Count lines holding the string "effects" in the data that follows. Reply with one number only.

◆ **RECORDED INFORMATION**
--
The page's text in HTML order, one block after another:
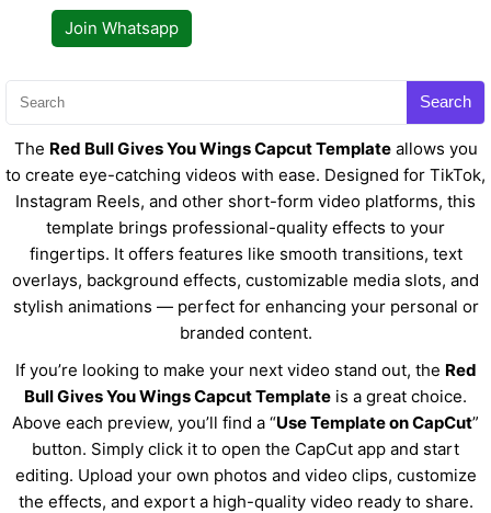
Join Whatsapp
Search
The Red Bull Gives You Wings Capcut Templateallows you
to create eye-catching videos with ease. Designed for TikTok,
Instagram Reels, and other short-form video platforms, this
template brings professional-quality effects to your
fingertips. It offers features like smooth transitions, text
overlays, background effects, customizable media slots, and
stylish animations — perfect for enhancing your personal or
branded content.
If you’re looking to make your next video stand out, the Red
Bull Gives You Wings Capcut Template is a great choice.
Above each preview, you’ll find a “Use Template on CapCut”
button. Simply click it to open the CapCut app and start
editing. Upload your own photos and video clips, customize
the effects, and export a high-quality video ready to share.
--
◆ **ANSWER SECTION**
3